Jeux formatifs au regard de la gamification : comment évaluer leur pertinence ?

Article initialement paru en juillet 2015 dans le 8ème numéro de l’AGORA, revue de l’Association Romande des Formateurs.

Jeux de rôles, défis par équipe, serious games… la formation tend à se « gamifier ». Se pose alors la question de comment évaluer la pertinence des jeux formatifs. Focus sur un cours en ligne, « Design and Development of Games for Learning », animé par le professeur Eric Klopfer et son équipe du MIT (Massachusetts Institute of Technology), et quelques réponses glanées au fil de ce MOOC.

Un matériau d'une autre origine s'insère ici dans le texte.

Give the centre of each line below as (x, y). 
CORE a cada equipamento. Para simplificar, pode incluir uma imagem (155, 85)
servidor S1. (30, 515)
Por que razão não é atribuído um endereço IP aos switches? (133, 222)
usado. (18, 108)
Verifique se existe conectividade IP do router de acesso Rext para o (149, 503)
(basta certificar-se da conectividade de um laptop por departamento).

Un intérêt grandissant pour le jeu en tant qu’outil

Le terme gamification apparaît de plus en plus souvent, signe d’un intérêt croissant pour cette façon de « détourner » le jeu afin de l’utiliser dans d’autres contextes que le loisir. Cet intérêt est légitime, alors que les jeux vidéos font partie de la vie quotidienne d’un nombre de plus en plus grand de personnes. Une étude menée en France en 2014 par le Centre national du cinéma et de l’image animée (CNC) a ainsi montré que 71,2% des Français avaient joué à un jeu vidéo au cours des 6 derniers mois. Cette évolution – rendue plus visible encore par les budgets faramineux investis dans la production de jeux vidéos – conduit à se demander comment le jeu peut être transformé en un outil, puisqu’il semble parler à un grand nombre de personnes. Comment s’en servir pour fidéliser des clients, pour suivre un programme sportif, pour animer une communauté et pour former ?

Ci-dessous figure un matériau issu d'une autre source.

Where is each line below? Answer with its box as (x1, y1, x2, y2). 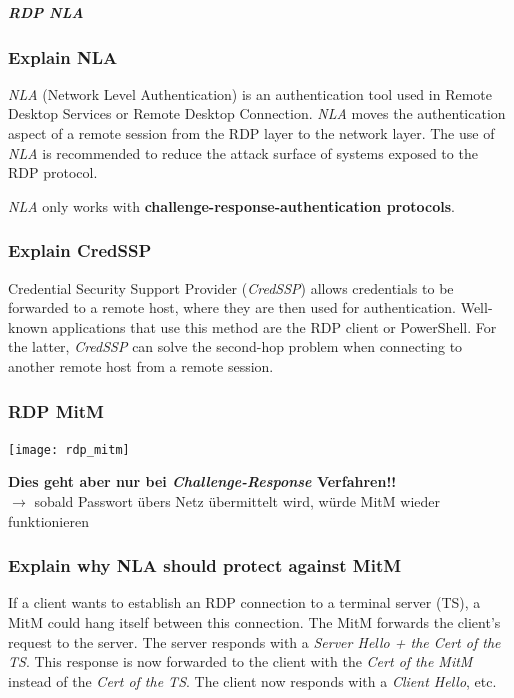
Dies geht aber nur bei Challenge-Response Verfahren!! (8, 471, 397, 492)
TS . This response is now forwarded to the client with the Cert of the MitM (8, 651, 473, 672)
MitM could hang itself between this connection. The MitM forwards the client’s (8, 612, 501, 633)
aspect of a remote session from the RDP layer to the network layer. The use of (8, 123, 495, 144)
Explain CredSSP (8, 238, 152, 263)
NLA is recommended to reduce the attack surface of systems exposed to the (8, 142, 478, 163)
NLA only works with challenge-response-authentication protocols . (8, 195, 455, 216)
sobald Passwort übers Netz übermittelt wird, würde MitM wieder (34, 491, 440, 512)

Le domaine de la formation a ceci de particulier qu’il a toujours exploité les jeux. En effet, les jeux éducatifs n’ont pas attendu la gamification pour se développer en grand nombre. Très présents dans l’apprentissage destiné aux enfants, les jeux sont également exploités dans la formation pour adulte : jeux de rôles, activités mettant des équipes en confrontation ou parfois jeux de plateaux sont en effet des outils connus des formateurs. 

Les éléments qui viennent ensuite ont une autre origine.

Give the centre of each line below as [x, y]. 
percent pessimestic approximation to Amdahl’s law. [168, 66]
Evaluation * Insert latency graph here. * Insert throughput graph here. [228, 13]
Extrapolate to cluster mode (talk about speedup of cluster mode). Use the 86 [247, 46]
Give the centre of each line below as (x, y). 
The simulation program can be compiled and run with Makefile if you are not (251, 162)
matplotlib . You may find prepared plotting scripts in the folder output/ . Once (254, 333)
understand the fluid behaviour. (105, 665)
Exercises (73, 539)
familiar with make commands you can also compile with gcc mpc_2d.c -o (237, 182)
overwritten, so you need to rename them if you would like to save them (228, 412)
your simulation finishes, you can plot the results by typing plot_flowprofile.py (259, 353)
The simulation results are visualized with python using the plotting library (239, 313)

La pédagogie au cœur du game design

Avec la volonté de transformer le jeu en outil est apparue la nécessité de « disséquer » le jeu afin d’en extraire les principes et mécanismes exploitables. En effet, concevoir un jeu de loisir consiste à inventer un principe stimulant et ludique. A l’inverse, un jeu servant un autre objectif (l’acquisition de connaissances et de compétences) se construit en choisissant les principes servant au mieux ce but : pousser le joueur à se poser les bonnes questions, lui donner un feedback pertinent sur les décisions qu’il prend, favoriser le transfert des stratégies découvertes en jouant à des situations concrètes. Pour créer un jeu à but formatif, il est essentiel de connaître les mécanismes ludiques que l’on peut intégrer : variation de la difficulté, compétition ou collaboration, points et bonus, évènements aléatoires déterminés par un dé, etc. L’intérêt croissant pour la gamification s’est donc accompagné de nombreuses recherches et analyses servant cet objectif. Le MOOC du MIT va dans ce sens puisqu’il s’adresse à des formateurs et enseignants et vise à leur donner la compréhension et les outils nécessaires afin que chacun puisse devenir le concepteur de ses propres jeux. Un nombre toujours plus grand de formateurs et pédagogues participent au développement de la connaissance à ce sujet.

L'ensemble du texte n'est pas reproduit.